Sunday, March 04, 2007

St. Patrick and The Gang

Every at this time my class schedule begins to open up. We are in the fourth quarter and the end of the school year is near. March Madness has a different connotation. Spring fever hits hard.


We gained a new student in January, one who returned to us after three years in public school. He has turned the Troublemint Twins into a trio. He announced one day that he was the “mastermind” and his intention was to have the others as “henchmen.” The gang thinks that because it is March they must wear green every day. He who does not must be pinched. The one who came up with this idea is the lead pincher himself. The Pinching Machine was devilishly active for the first two days of March, not even respecting the wearing of the green. I nipped his little pincers yesterday when I told him that St. Patty’s Day was only one day out of the whole of March—and during Spring Break when he and his gang would be at home terrorizing parents and grandparents, not at school—so his two digits best remain to himself or he’d suffer consequences he hadn’t yet dreamed of. His little hand relaxed. Wise move. He’s a quick learner.


For all his wildness the kid’s a lot of fun. As soon as February ended he was excited about March. He danced into the room with a jig and wanted to know if we could speak “Scottlish” all month. He asked questions about St. Patrick, whether we would learn about him. Of course we would, I told him. And leprechauns, and post of gold, too? No, we don’t talk much about those things.

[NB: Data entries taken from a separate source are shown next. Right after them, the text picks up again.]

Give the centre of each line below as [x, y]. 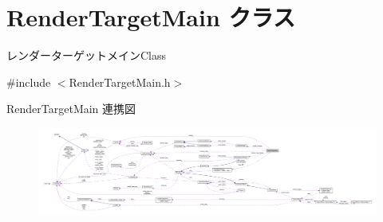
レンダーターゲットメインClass [87, 55]
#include [29, 82]
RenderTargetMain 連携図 [71, 109]
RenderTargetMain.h [120, 82]
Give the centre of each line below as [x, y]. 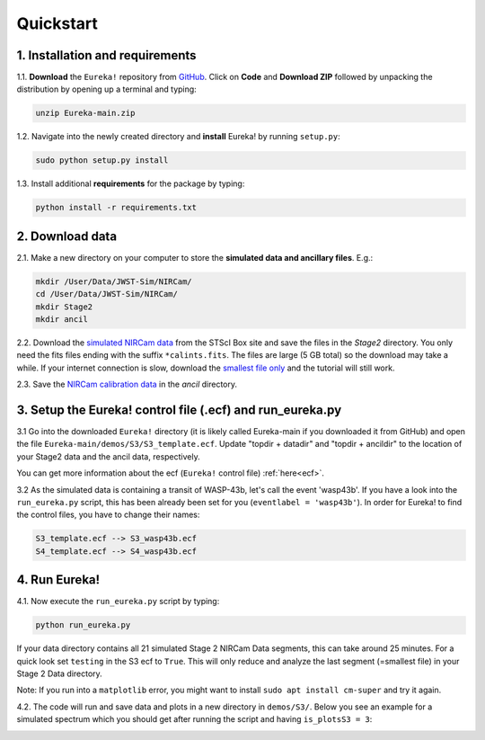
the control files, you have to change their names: [108, 515]
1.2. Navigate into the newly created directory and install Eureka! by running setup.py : [178, 137]
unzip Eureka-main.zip [85, 113]
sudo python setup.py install [102, 160]
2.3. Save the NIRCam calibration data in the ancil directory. [127, 384]
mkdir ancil [62, 320]
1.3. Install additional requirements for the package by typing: [131, 183]
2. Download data [66, 236]
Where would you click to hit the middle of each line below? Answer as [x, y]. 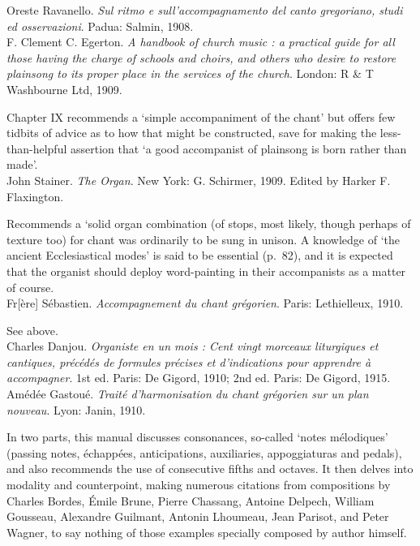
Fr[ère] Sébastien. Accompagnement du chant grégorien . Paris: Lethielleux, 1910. [205, 303]
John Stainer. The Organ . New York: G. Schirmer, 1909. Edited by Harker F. [199, 180]
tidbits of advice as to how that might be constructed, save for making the [192, 133]
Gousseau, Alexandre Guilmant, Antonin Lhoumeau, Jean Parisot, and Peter [198, 516]
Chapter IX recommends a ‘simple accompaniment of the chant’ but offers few [201, 116]
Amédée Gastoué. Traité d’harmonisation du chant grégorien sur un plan [188, 394]
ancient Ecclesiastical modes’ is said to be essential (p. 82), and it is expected [200, 255]
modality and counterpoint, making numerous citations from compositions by [199, 485]
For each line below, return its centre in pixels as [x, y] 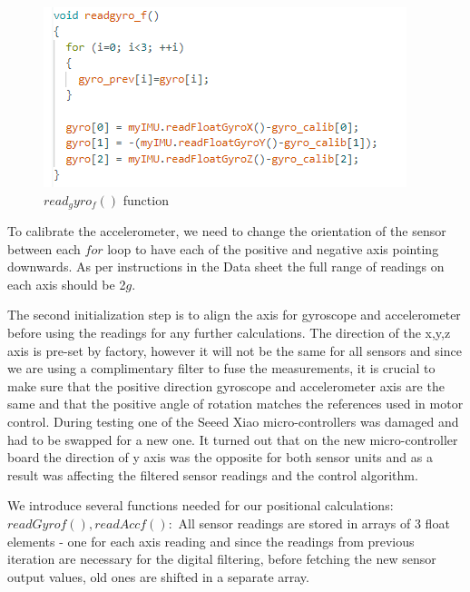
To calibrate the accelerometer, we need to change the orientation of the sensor [227, 231]
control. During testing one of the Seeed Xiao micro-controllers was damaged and [233, 421]
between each [44, 248]
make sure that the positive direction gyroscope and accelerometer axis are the [226, 385]
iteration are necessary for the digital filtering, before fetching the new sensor [222, 559]
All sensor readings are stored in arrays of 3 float [314, 523]
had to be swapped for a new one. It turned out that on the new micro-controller [233, 439]
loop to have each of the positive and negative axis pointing [273, 248]
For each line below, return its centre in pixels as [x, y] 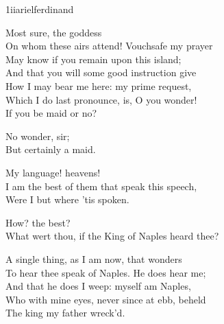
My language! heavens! [53, 172]
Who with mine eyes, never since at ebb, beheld [106, 299]
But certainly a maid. [51, 149]
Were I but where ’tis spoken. [67, 199]
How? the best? [38, 222]
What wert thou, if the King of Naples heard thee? [112, 236]
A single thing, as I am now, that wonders [94, 258]
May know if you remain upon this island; [94, 59]
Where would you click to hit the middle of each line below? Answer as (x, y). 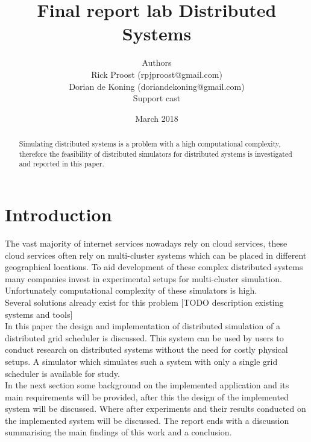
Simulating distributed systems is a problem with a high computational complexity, (150, 144)
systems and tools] (39, 314)
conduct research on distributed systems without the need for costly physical (146, 349)
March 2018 (157, 118)
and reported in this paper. (61, 164)
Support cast (157, 98)
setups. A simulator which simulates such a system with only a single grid (141, 361)
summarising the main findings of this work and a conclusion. (118, 432)
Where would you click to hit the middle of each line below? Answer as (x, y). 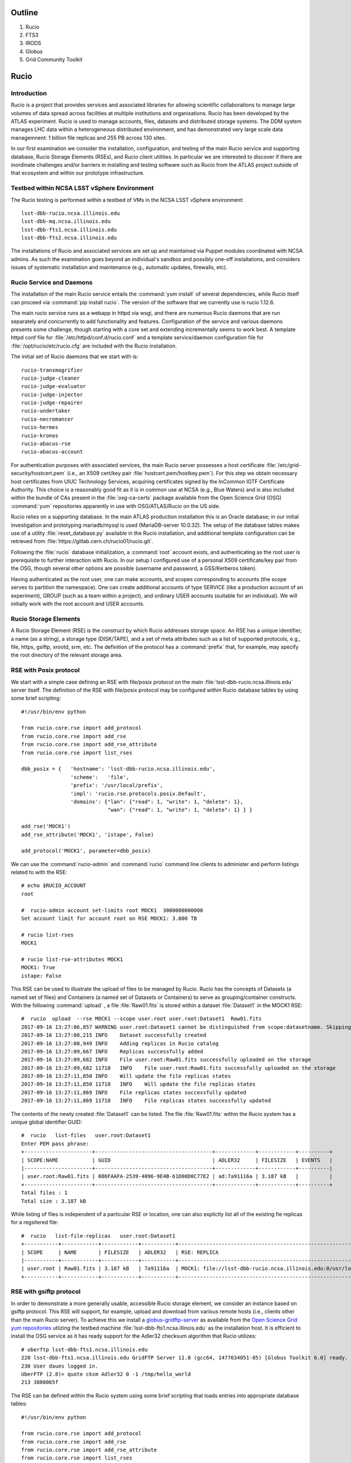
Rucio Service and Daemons (52, 282)
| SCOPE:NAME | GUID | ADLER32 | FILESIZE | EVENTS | (177, 1160)
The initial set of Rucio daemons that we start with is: (75, 356)
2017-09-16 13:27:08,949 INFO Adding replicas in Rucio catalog (120, 1043)
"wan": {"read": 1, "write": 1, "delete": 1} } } (180, 810)
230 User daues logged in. (60, 1366)
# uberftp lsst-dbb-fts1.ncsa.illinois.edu (85, 1349)
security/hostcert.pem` (38, 473)
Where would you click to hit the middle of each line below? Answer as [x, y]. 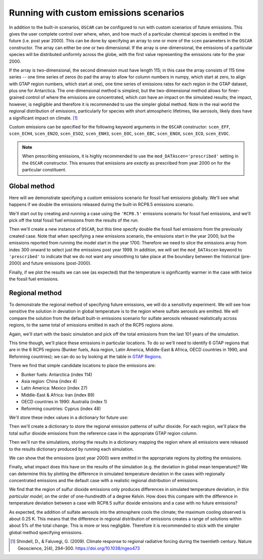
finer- [234, 91]
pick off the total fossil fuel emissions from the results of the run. [74, 220]
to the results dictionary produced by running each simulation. [71, 449]
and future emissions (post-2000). [57, 263]
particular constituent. [44, 169]
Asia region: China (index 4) [49, 381]
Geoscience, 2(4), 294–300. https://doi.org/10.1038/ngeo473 [79, 548]
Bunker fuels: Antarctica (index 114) [57, 374]
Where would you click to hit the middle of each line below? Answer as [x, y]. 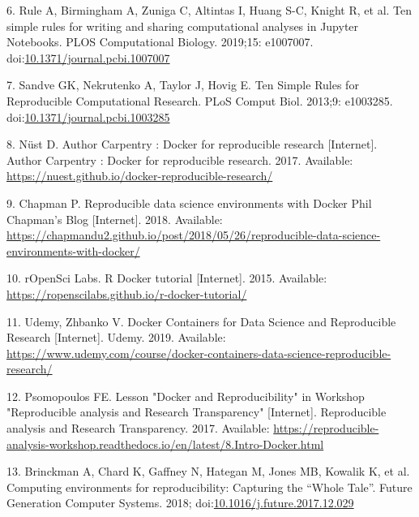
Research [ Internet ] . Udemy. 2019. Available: [116, 337]
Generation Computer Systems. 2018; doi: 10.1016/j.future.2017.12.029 [180, 503]
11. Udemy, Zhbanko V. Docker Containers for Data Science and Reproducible [201, 321]
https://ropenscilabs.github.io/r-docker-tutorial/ [127, 293]
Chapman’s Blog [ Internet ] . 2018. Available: [115, 219]
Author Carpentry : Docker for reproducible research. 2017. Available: [180, 159]
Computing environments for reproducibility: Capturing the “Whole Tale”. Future [209, 487]
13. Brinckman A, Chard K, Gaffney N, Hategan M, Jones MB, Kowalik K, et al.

We learn about St. Patrick himself. He is a good saint with which to acquaint children—not so much as a model and an example, but for his writings. Patrick’s Letter to the Soldiers of Coroticus, The Lorica (or Breastplate), and his Confession are excellent study resources for children to learn how others have confessed their Christian faith. While Patrick is not necessarily an easy read, he is worth the effort. For the well-catechized child, his words are not only familiar; they prove also to contain the true treasure for which his day is remembered. It is not with gold and silver that Christ rescues us in and from this world, but with his holy precious Body and Blood.


Good resources for teaching St. Patrick are Fr. Tommy Lane and Love to Learn Place. Fr. Lane has a short homily that includes biographical details. Love to Learn is a homeschooling resource I recently discovered and will be utilizing in the future. On that link are Patrick’s Letter to the Soldiers of Coroticus, The Lorica (or Breastplate), and his Confession along with study guides. Each is available in .pdf file. All look to be excellent for both at home or in classroom study.